DIRECTIONS =
Word for word, reproduce the records, keeping none of the pictures.

Top of DATA FOR THE TASK

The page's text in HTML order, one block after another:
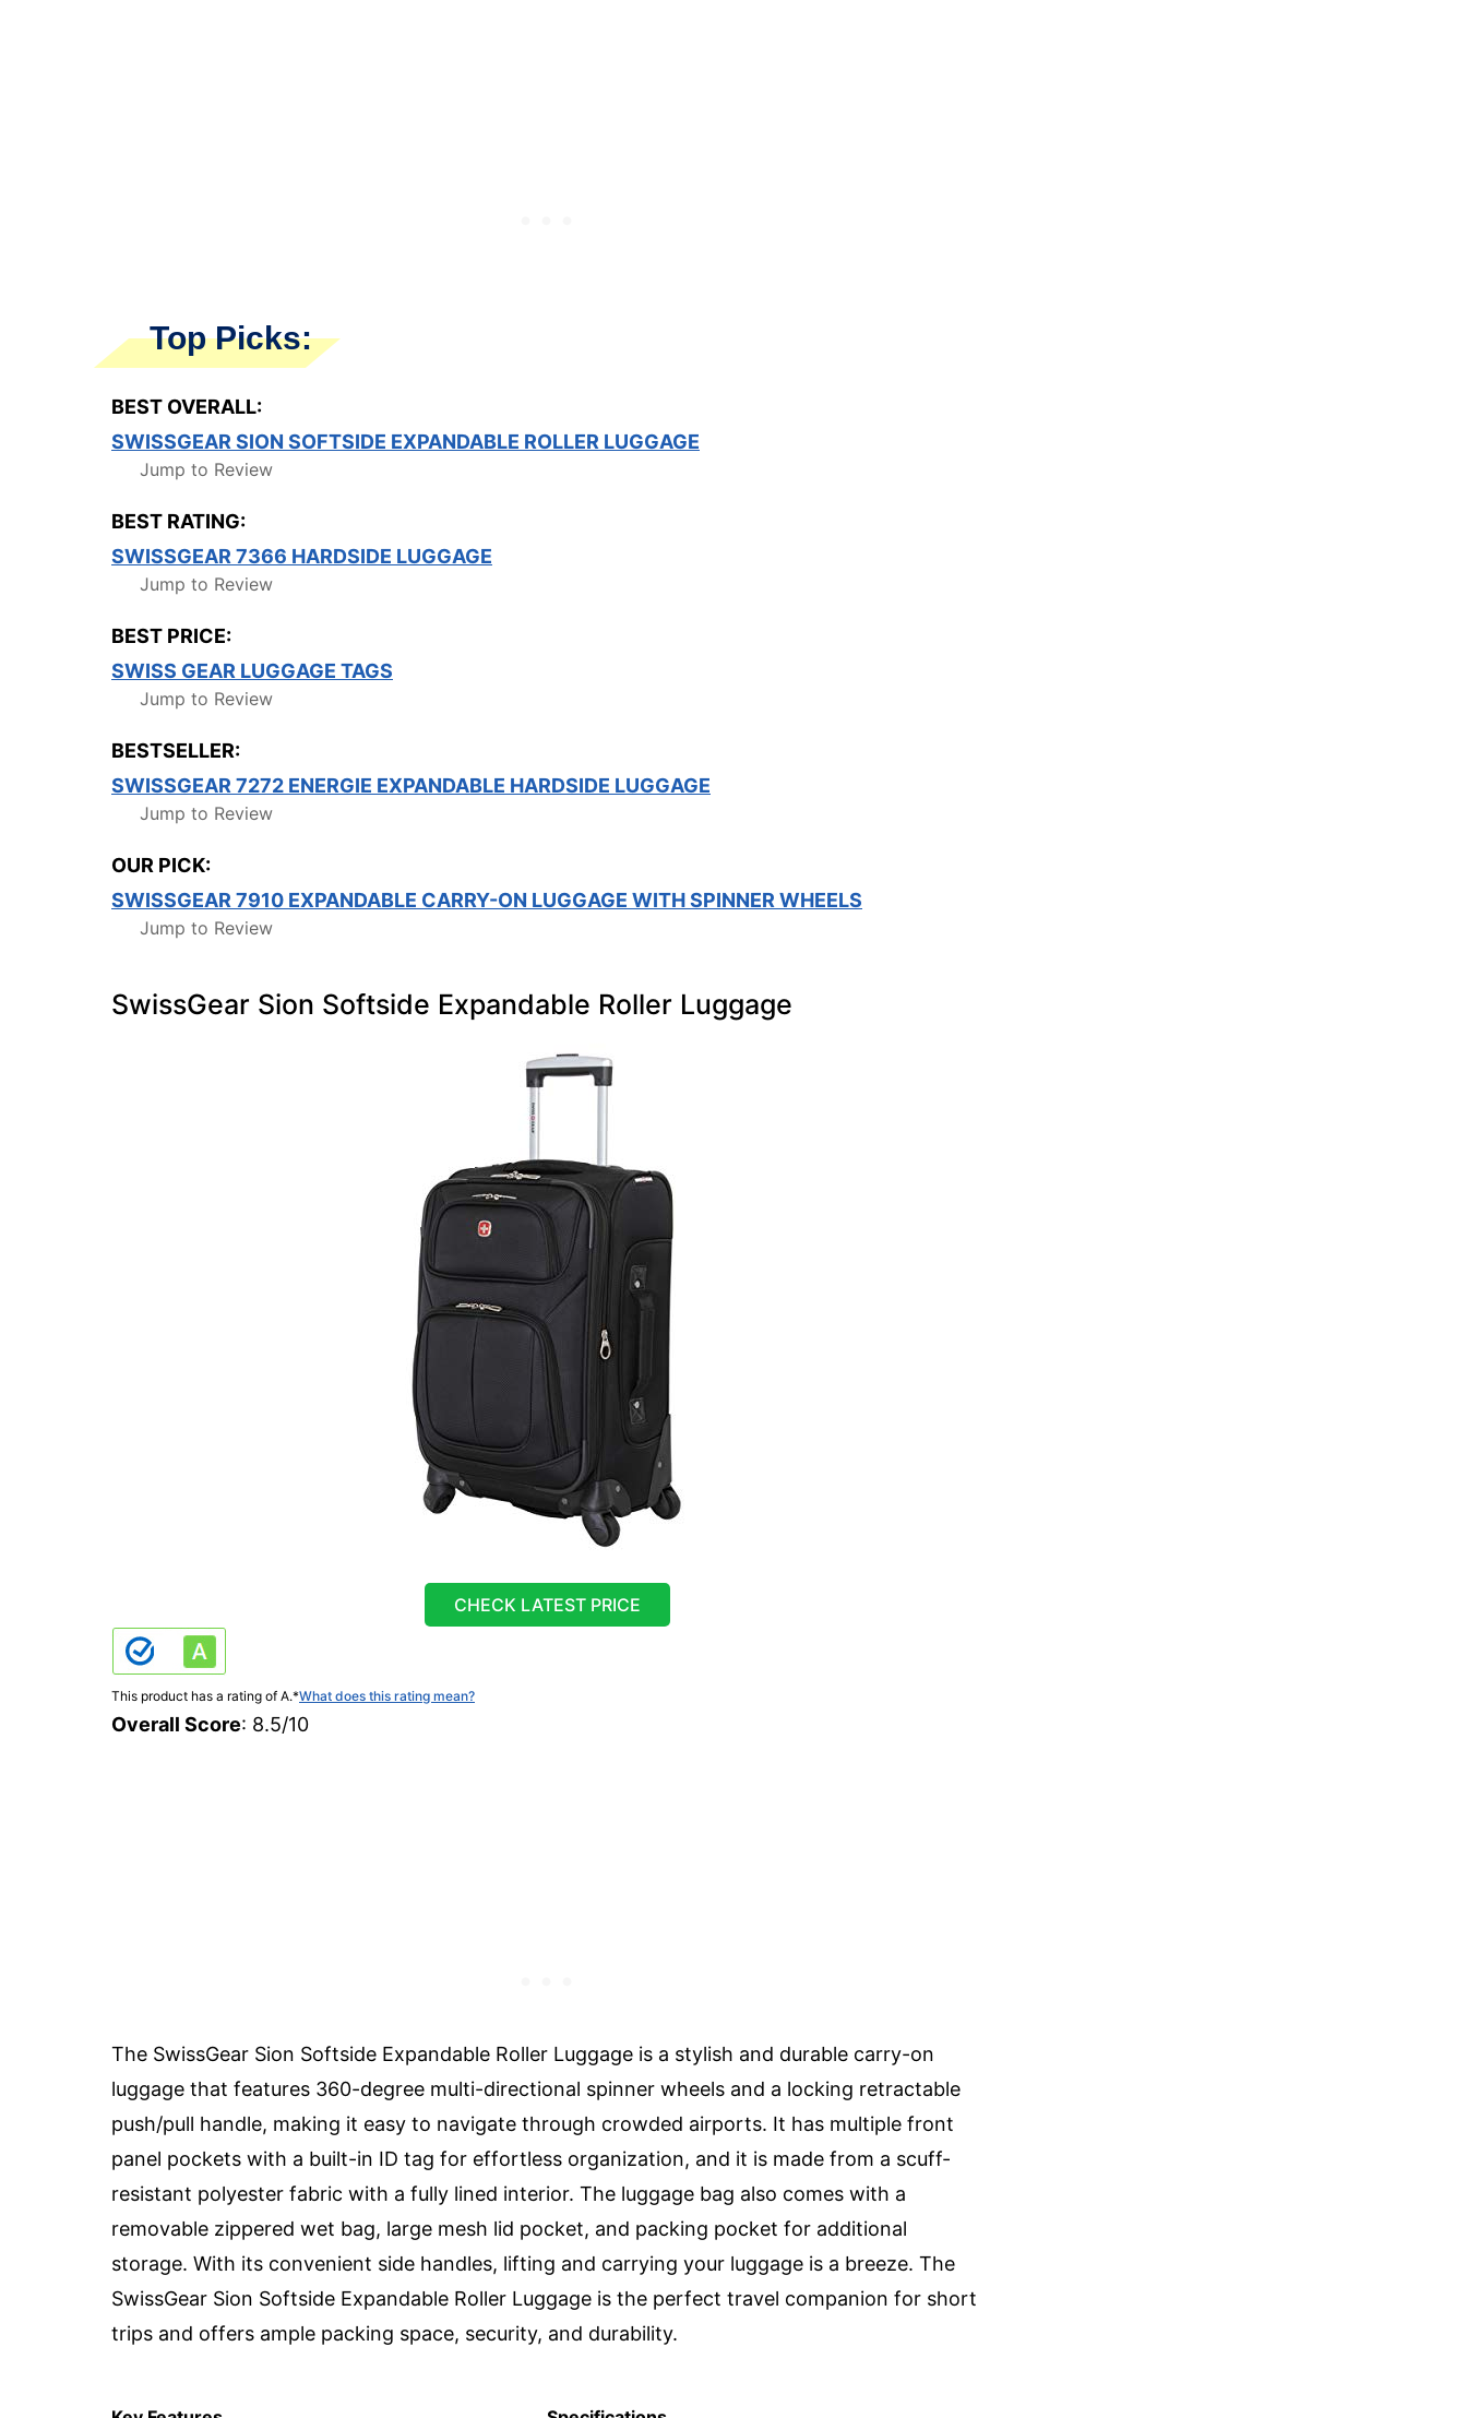
Top Picks:
BEST OVERALL:
SWISSGEAR SION SOFTSIDE EXPANDABLE ROLLER LUGGAGE
Jump to Review
BEST RATING:
SWISSGEAR 7366 HARDSIDE LUGGAGE
Jump to Review
BEST PRICE:
SWISS GEAR LUGGAGE TAGS
Jump to Review
BESTSELLER:
SWISSGEAR 7272 ENERGIE EXPANDABLE HARDSIDE LUGGAGE
Jump to Review
OUR PICK:
SWISSGEAR 7910 EXPANDABLE CARRY-ON LUGGAGE WITH SPINNER WHEELS
Jump to Review
SwissGear Sion Softside Expandable Roller Luggage
CHECK LATEST PRICE
This product has a rating of A.*What does this rating mean?
Overall Score: 8.5/10
The SwissGear Sion Softside Expandable Roller Luggage is a stylish and durable carry-on
luggage that features 360-degree multi-directional spinner wheels and a locking retractable
push/pull handle, making it easy to navigate through crowded airports. It has multiple front
panel pockets with a built-in ID tag for effortless organization, and it is made from a scuff-
resistant polyester fabric with a fully lined interior. The luggage bag also comes with a
removable zippered wet bag, large mesh lid pocket, and packing pocket for additional
storage. With its convenient side handles, lifting and carrying your luggage is a breeze. The
SwissGear Sion Softside Expandable Roller Luggage is the perfect travel companion for short
trips and offers ample packing space, security, and durability.
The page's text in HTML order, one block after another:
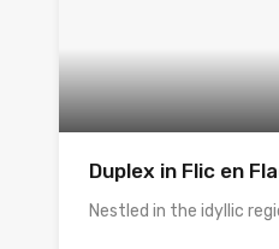
Duplex in Flic en
Nestled in the idyllic
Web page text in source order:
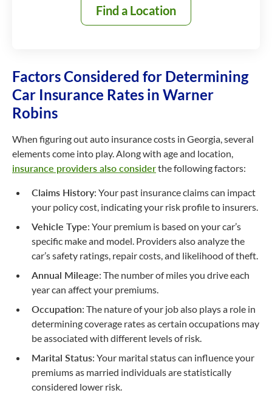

Bottom of DATA FOR THE TASK

RESPONSE TO THE EXERCISE =
The page's text in HTML order, one block after another:
Top Picks:
BEST OVERALL:
SWISSGEAR SION SOFTSIDE EXPANDABLE ROLLER LUGGAGE
Jump to Review
BEST RATING:
SWISSGEAR 7366 HARDSIDE LUGGAGE
Jump to Review
BEST PRICE:
SWISS GEAR LUGGAGE TAGS
Jump to Review
BESTSELLER:
SWISSGEAR 7272 ENERGIE EXPANDABLE HARDSIDE LUGGAGE
Jump to Review
OUR PICK:
SWISSGEAR 7910 EXPANDABLE CARRY-ON LUGGAGE WITH SPINNER WHEELS
Jump to Review
SwissGear Sion Softside Expandable Roller Luggage
CHECK LATEST PRICE
This product has a rating of A.*What does this rating mean?
Overall Score: 8.5/10
The SwissGear Sion Softside Expandable Roller Luggage is a stylish and durable carry-on
luggage that features 360-degree multi-directional spinner wheels and a locking retractable
push/pull handle, making it easy to navigate through crowded airports. It has multiple front
panel pockets with a built-in ID tag for effortless organization, and it is made from a scuff-
resistant polyester fabric with a fully lined interior. The luggage bag also comes with a
removable zippered wet bag, large mesh lid pocket, and packing pocket for additional
storage. With its convenient side handles, lifting and carrying your luggage is a breeze. The
SwissGear Sion Softside Expandable Roller Luggage is the perfect travel companion for short
trips and offers ample packing space, security, and durability.
The page's text in HTML order, one block after another:
Duplex in Flic en
Nestled in the idyllic
Web page text in source order:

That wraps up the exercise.